The env file has the following content:
TYPESENSE_API_KEY=xxxxxxxxxxx
TYPESENSE_HOST=doc-api.wyden.io
TYPESENSE_PORT=443
TYPESENSE_PROTOCOL=https
The config JSON file has the following content:
{
“index_name”: “Documentation”,“start_urls”: [
{
“url”: “http://doc-dev.wyden.io/docs/book/”
}
],
“js_render”: true,
“selectors”: {
“lvl0”: “h1”,
“lvl1”: “h2”,
“lvl2”: “h3”,
“lvl3”: “h4”,
“lvl4”: “h5”,
“lvl5”: “h6”,
“text”: “p, li”
},
“scrape_start_urls”: true,
“strip_chars”: " .,;:#"
}
The command used to run typesense/docsearch is as follows:
run -it --env-file=./Typesense-Scraper-DocDev.env -e “CONFIG=$(cat ./TEST-CONFIG-DOCDEV.json | jq -r tostring)” typesense/docsearch-scraper
(Note that Typesense-Scraper-DocDev.env is the env file and TEST-CONFIG-DOCDEV.json is the config.json file.)
When it runs, the relevant message is as follows:
INFO:scrapy.extensions.logstats:Crawled 0 pages (at 0 pages/min), scraped 0 items (at 0 items/min)
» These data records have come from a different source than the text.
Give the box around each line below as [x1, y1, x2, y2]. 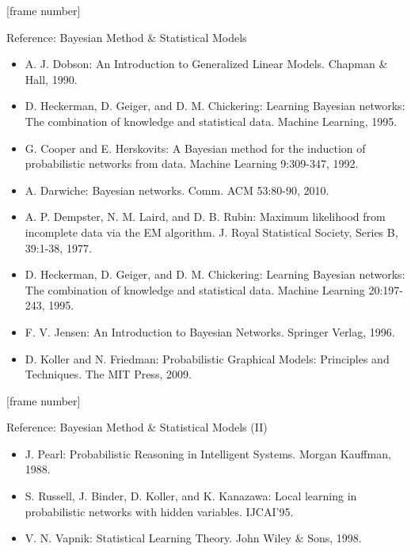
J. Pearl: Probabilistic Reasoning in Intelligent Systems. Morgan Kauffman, [25, 445, 391, 462]
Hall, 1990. [25, 70, 78, 87]
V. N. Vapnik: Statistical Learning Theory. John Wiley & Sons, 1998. [25, 530, 362, 546]
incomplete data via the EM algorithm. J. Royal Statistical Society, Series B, [25, 223, 398, 240]
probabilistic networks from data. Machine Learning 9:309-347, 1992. [25, 155, 359, 172]
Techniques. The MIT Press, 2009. [25, 366, 192, 382]
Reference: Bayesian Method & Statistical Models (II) [6, 419, 268, 435]
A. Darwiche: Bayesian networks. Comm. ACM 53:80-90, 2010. [25, 181, 329, 198]
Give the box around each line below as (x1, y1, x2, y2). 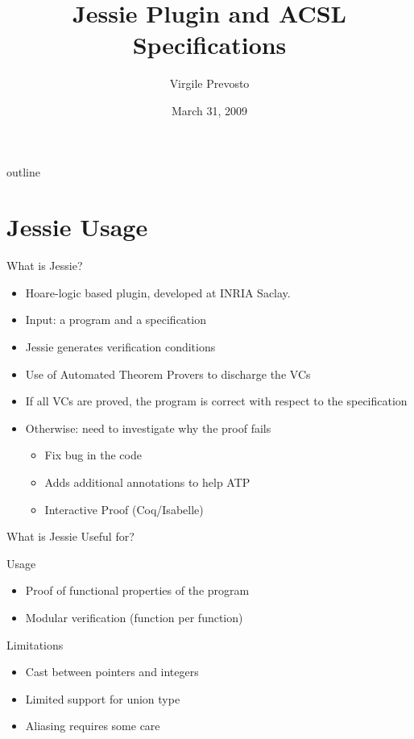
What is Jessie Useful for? (6, 528, 135, 545)
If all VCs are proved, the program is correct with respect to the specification (25, 392, 408, 409)
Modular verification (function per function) (25, 608, 243, 625)
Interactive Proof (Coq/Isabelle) (44, 500, 204, 517)
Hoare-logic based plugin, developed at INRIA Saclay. (25, 284, 291, 301)
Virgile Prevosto (169, 75, 250, 92)
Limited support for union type (25, 690, 180, 707)
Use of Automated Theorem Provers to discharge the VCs (25, 365, 311, 382)
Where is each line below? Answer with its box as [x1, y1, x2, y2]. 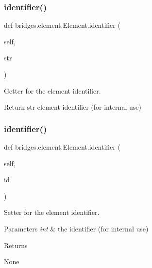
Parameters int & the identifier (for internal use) [4, 223, 149, 233]
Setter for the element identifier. [4, 207, 100, 217]
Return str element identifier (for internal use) [4, 102, 141, 112]
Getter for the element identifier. [4, 85, 101, 96]

“http://doc-dev.wyden.io/docs/book/”}
DEBUG:scrapy.core.engine:Crawled (200) <GET http://doc-dev.wyden.io/docs/book/> (referer: None)
DEBUG:typesense.api_call:Making post /collections/CrucialDocumentation_1689867254/documents/import
> > DocSearch: http://doc-dev.wyden.io/docs/book/ 1 records)
Does anyone have a clue as to why the docker container cannot crawl this internal site? It can crawl a locally hosted site - with, of course, different env and config settings. It can also crawl public sites.
Thanks!